Few laptops have accurate enough displays to be used for critical evaluation of commercial images. Most laptops have TN (Twisted Nematic) type displays while advanced amateurs and pros use IPS (In-Plane Switching) type displays.

Laptops are also notorious for having less than adequate GPU's (graphic processor unit) on their video cards too.


----------



## superfly (Mar 2, 2011)

Breaux said:


> Depth of Field:  Using a smaller aperture with a longer exposure will help bring more of the sunglasses into focus.  But using too small of an aperture can reduce overall sharpness.  "Depth of Field" refers to the range of distances from ther camera that are reasonably in focus.



OK this may be a stupid question, if it is I apologize in advance.  

Is the aperture controlled by changing the light meter?  I have my light meter set on 1 1/3, anything beyond that washes out part of my photo.


----------



## EckoZero (Mar 2, 2011)

What camera are you using? Most DSLRs will have an aperture priority mode (A on Nikons, Av on Canons).
Set to that and scroll down to the fastest aperture (lowest f number) that you can


----------



## superfly (Mar 7, 2011)

EckoZero said:


> Hi Superfly,
> 
> 
> In regards to your lighting problem you could try setting the exposure compensation (EV) to compensate for the background.



Exposure compensation - how would i change this?

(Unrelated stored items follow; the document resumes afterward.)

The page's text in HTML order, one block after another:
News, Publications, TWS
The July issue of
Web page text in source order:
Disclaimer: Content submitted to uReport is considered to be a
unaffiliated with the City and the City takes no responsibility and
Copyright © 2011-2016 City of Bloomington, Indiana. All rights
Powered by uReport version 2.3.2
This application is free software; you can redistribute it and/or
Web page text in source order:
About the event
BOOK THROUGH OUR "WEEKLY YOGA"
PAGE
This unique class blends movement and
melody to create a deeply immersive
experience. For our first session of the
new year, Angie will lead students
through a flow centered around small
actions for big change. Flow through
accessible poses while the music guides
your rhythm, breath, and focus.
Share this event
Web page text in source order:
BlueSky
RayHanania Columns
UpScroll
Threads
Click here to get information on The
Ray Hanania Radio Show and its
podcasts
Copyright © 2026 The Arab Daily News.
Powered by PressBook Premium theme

And as far as the other post about aperture, I use a canon and I know I have seen the Av option b4.  I will try the suggestions on that and maybe that will help my pics look like they should.  I know I've seen the Av option, I'll have to play around with that and see how to change it to the lowest setting.


----------



## EckoZero (Mar 7, 2011)

Not sure how to set exposure compensation on a Canon as I'm a Nikon man myself, but there should be an option in your shooting menu to set it.

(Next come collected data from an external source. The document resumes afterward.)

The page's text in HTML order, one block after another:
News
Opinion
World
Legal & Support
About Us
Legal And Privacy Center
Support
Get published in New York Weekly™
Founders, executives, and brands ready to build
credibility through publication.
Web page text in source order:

Check the manual and it should tell how to set it. Have a look, then play around with exposure compensation until the whites come out as white as you need them


----------



## superfly (Mar 7, 2011)

Thanks Ecko.  I appreciate your help.  Learning a lot here.  I actually can not locate the manual, I will continue looking or try to find this online.  I messed around with the aperture and it does make a huge difference in the quality of the pic.  Gives it much more detail I thought.  Still gotta mess around with the background, but the detail seems better.  This is not easy!  I had no idea good pictures would be so hard!


----------



## superfly (Mar 7, 2011)

Getting better!!!  thanks to all of you!


----------



## EckoZero (Mar 8, 2011)

The background doesn't look grey or washed out to me....
The shots are a little OOF though. Are you using your lens's autofocus?


----------



## superfly (Mar 9, 2011)

Autofocus?  Do all cameras have the autofocus ability?  I have noticed that some of the smaller logos seem out of focus and turn up blurry in some of my pics.  I noticed this today actually while shooting some of my X-Loops.  What do I look for when trying to turn on my autofocus?  Where would I find this?


----------



## Christie Photo (Mar 9, 2011)

EckoZero said:


> Hi Superfly,
> 
> Probably not the best person to be answering this but I'll give it a go!
> Depth of field refers to how much of the shot is in focus - a wider depth of field leaves more of the shot in focus whereas a narrow depth of field restricts focus to smaller areas.



That's a fine description of depth of filed.  I think "deep" and "shallow" are better words to use than "wide" and "narrow," but you did just fine.

I like that you used the word "restricts" since it reminds us the photographer has control over just what will come into acceptable focus.  Selective focus is a very useful tool.

-Pete


----------



## Twisted_Pixel (Mar 9, 2011)

Got round to installing an Exif viewer, so according to it, the OP is using a Canon PowerShot A630.

To the OP, I've got an IPS screen and the backdrop does not appear as grey here. Only a very slight difference to the white background of the forum interface.


----------